▸ **Your instructions**:
Should an entry contain an image, leave the image out and repeat the entry's text exactly.

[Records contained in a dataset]
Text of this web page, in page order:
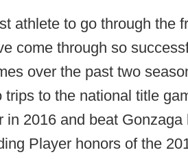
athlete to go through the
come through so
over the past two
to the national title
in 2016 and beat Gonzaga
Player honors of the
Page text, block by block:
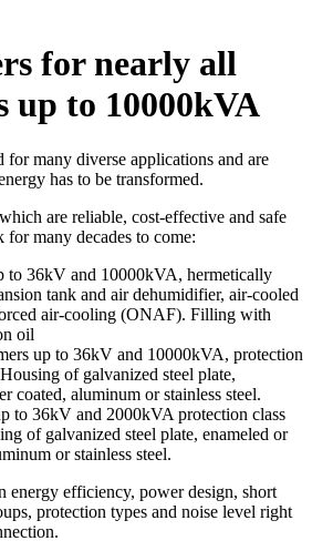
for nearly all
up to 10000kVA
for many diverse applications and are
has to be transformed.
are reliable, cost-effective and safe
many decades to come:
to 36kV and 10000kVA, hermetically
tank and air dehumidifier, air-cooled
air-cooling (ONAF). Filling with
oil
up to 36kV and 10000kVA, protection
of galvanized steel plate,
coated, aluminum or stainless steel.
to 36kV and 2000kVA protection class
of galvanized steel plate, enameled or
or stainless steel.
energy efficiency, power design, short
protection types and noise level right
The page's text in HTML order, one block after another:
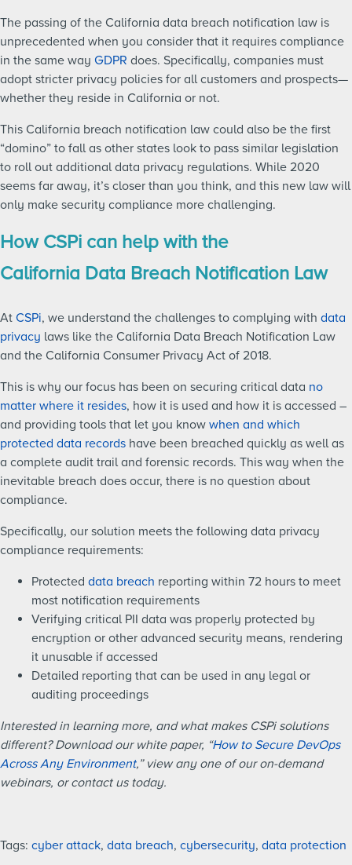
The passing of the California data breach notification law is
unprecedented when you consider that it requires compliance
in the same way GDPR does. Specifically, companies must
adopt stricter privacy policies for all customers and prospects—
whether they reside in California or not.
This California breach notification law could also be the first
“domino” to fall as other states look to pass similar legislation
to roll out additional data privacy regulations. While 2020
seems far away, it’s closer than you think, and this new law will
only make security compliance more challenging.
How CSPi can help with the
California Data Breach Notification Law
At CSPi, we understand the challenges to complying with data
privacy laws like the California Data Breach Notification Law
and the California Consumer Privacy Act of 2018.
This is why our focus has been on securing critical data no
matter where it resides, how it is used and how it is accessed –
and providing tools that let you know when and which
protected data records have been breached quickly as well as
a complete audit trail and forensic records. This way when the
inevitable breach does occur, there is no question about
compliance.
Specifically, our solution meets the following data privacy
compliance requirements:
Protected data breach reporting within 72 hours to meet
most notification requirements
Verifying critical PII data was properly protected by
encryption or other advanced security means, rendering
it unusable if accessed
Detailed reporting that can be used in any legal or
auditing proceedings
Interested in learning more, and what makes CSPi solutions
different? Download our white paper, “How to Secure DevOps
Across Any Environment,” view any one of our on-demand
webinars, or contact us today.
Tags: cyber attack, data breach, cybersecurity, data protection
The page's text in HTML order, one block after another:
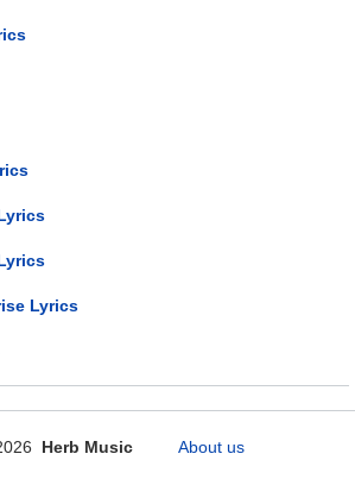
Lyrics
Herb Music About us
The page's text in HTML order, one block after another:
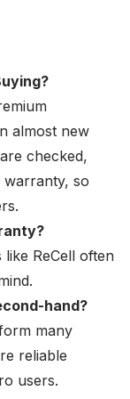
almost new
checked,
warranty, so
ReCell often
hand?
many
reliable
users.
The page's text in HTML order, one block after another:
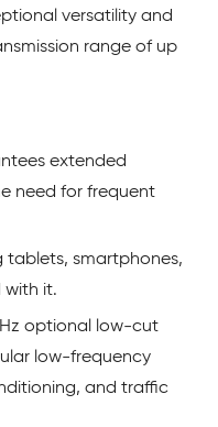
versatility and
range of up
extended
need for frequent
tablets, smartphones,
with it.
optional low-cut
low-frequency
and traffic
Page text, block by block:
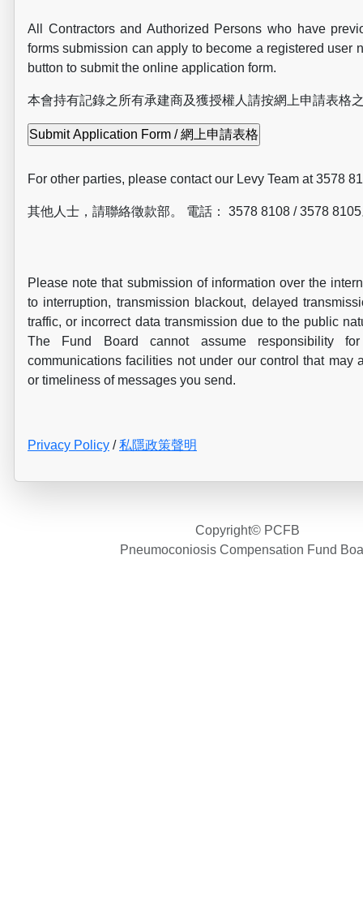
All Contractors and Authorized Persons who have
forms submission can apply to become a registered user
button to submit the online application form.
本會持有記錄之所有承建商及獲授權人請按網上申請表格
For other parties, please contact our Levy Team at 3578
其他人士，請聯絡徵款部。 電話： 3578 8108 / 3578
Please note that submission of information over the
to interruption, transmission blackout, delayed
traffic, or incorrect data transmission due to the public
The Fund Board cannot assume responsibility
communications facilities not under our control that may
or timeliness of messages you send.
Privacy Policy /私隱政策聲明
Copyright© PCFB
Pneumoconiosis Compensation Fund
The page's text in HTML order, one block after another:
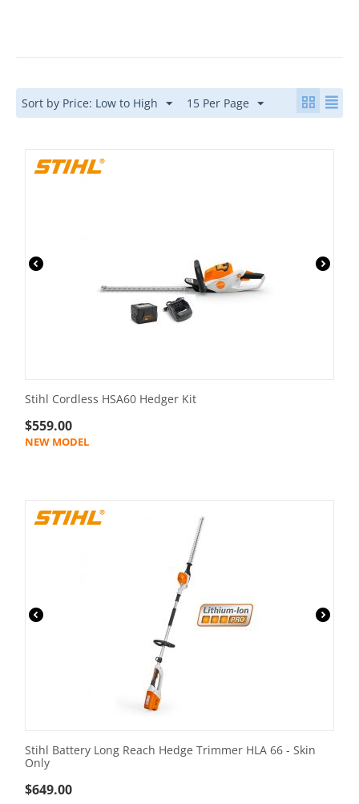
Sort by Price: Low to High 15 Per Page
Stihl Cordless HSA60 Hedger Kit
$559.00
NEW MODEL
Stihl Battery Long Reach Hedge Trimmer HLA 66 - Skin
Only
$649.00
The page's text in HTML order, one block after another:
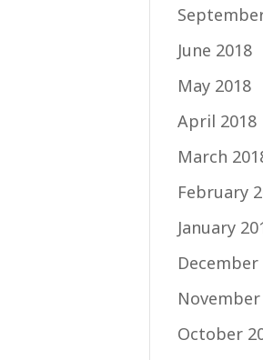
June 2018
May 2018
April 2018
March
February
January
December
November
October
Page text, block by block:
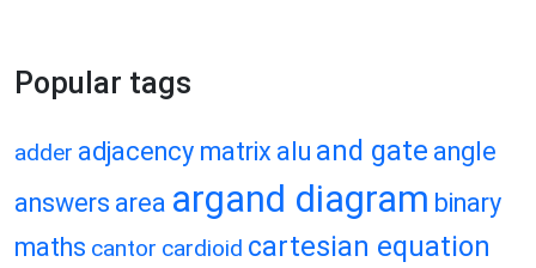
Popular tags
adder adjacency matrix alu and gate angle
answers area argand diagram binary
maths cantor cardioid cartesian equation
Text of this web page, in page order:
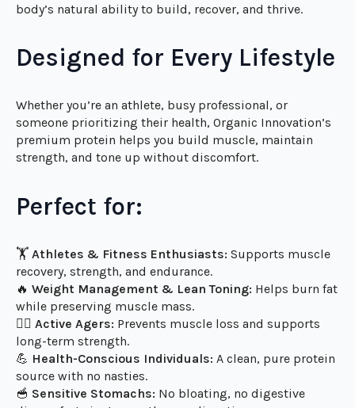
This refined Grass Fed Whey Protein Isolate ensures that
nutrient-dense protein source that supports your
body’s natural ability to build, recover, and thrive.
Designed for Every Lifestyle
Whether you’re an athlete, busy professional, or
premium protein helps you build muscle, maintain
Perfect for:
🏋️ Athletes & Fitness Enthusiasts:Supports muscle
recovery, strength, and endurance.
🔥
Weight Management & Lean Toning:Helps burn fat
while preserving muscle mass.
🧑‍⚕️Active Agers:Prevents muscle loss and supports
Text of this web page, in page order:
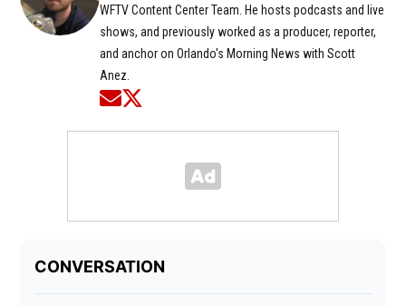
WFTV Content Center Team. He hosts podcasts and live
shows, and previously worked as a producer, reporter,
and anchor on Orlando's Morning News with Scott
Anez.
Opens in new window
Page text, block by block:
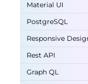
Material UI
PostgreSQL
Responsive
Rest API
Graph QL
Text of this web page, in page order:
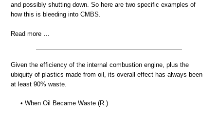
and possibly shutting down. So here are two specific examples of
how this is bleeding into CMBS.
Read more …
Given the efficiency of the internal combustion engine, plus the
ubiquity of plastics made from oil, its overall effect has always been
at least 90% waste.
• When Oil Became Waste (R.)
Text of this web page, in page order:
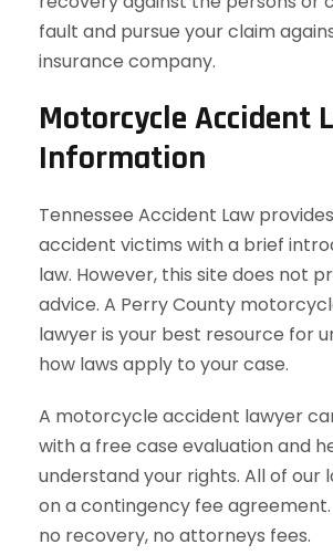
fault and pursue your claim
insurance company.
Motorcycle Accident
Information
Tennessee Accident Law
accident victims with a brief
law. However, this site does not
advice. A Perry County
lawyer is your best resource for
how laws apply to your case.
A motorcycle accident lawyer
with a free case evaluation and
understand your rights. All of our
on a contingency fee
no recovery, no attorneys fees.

▸ **Answer to this task**:
Text of this web page, in page order:
athlete to go through the
come through so
over the past two
to the national title
in 2016 and beat Gonzaga
Player honors of the
Page text, block by block:
for nearly all
up to 10000kVA
for many diverse applications and are
has to be transformed.
are reliable, cost-effective and safe
many decades to come:
to 36kV and 10000kVA, hermetically
tank and air dehumidifier, air-cooled
air-cooling (ONAF). Filling with
oil
up to 36kV and 10000kVA, protection
of galvanized steel plate,
coated, aluminum or stainless steel.
to 36kV and 2000kVA protection class
of galvanized steel plate, enameled or
or stainless steel.
energy efficiency, power design, short
protection types and noise level right
The page's text in HTML order, one block after another:
The passing of the California data breach notification law is
unprecedented when you consider that it requires compliance
in the same way GDPR does. Specifically, companies must
adopt stricter privacy policies for all customers and prospects—
whether they reside in California or not.
This California breach notification law could also be the first
“domino” to fall as other states look to pass similar legislation
to roll out additional data privacy regulations. While 2020
seems far away, it’s closer than you think, and this new law will
only make security compliance more challenging.
How CSPi can help with the
California Data Breach Notification Law
At CSPi, we understand the challenges to complying with data
privacy laws like the California Data Breach Notification Law
and the California Consumer Privacy Act of 2018.
This is why our focus has been on securing critical data no
matter where it resides, how it is used and how it is accessed –
and providing tools that let you know when and which
protected data records have been breached quickly as well as
a complete audit trail and forensic records. This way when the
inevitable breach does occur, there is no question about
compliance.
Specifically, our solution meets the following data privacy
compliance requirements:
Protected data breach reporting within 72 hours to meet
most notification requirements
Verifying critical PII data was properly protected by
encryption or other advanced security means, rendering
it unusable if accessed
Detailed reporting that can be used in any legal or
auditing proceedings
Interested in learning more, and what makes CSPi solutions
different? Download our white paper, “How to Secure DevOps
Across Any Environment,” view any one of our on-demand
webinars, or contact us today.
Tags: cyber attack, data breach, cybersecurity, data protection
The page's text in HTML order, one block after another:
Lyrics
Herb Music About us
The page's text in HTML order, one block after another:
almost new
checked,
warranty, so
ReCell often
hand?
many
reliable
users.
The page's text in HTML order, one block after another:
versatility and
range of up
extended
need for frequent
tablets, smartphones,
with it.
optional low-cut
low-frequency
and traffic
Page text, block by block:
All Contractors and Authorized Persons who have
forms submission can apply to become a registered user
button to submit the online application form.
本會持有記錄之所有承建商及獲授權人請按網上申請表格
For other parties, please contact our Levy Team at 3578
其他人士，請聯絡徵款部。 電話： 3578 8108 / 3578
Please note that submission of information over the
to interruption, transmission blackout, delayed
traffic, or incorrect data transmission due to the public
The Fund Board cannot assume responsibility
communications facilities not under our control that may
or timeliness of messages you send.
Privacy Policy /私隱政策聲明
Copyright© PCFB
Pneumoconiosis Compensation Fund
The page's text in HTML order, one block after another:
Sort by Price: Low to High 15 Per Page
Stihl Cordless HSA60 Hedger Kit
$559.00
NEW MODEL
Stihl Battery Long Reach Hedge Trimmer HLA 66 - Skin
Only
$649.00
The page's text in HTML order, one block after another:
June 2018
May 2018
April 2018
March
February
January
December
November
October
Page text, block by block:
Popular tags
adder adjacency matrix alu and gate angle
answers area argand diagram binary
maths cantor cardioid cartesian equation
Text of this web page, in page order:
This refined Grass Fed Whey Protein Isolate ensures that
nutrient-dense protein source that supports your
body’s natural ability to build, recover, and thrive.
Designed for Every Lifestyle
Whether you’re an athlete, busy professional, or
premium protein helps you build muscle, maintain
Perfect for:
🏋️ Athletes & Fitness Enthusiasts:Supports muscle
recovery, strength, and endurance.
🔥
Weight Management & Lean Toning:Helps burn fat
while preserving muscle mass.
🧑‍⚕️Active Agers:Prevents muscle loss and supports
Text of this web page, in page order:
WFTV Content Center Team. He hosts podcasts and live
shows, and previously worked as a producer, reporter,
and anchor on Orlando's Morning News with Scott
Anez.
Opens in new window
Page text, block by block:
Material UI
PostgreSQL
Responsive
Rest API
Graph QL
Text of this web page, in page order:
and possibly shutting down. So here are two specific examples of
how this is bleeding into CMBS.
Read more …
Given the efficiency of the internal combustion engine, plus the
ubiquity of plastics made from oil, its overall effect has always been
at least 90% waste.
• When Oil Became Waste (R.)
Text of this web page, in page order:
fault and pursue your claim
insurance company.
Motorcycle Accident
Information
Tennessee Accident Law
accident victims with a brief
law. However, this site does not
advice. A Perry County
lawyer is your best resource for
how laws apply to your case.
A motorcycle accident lawyer
with a free case evaluation and
understand your rights. All of our
on a contingency fee
no recovery, no attorneys fees.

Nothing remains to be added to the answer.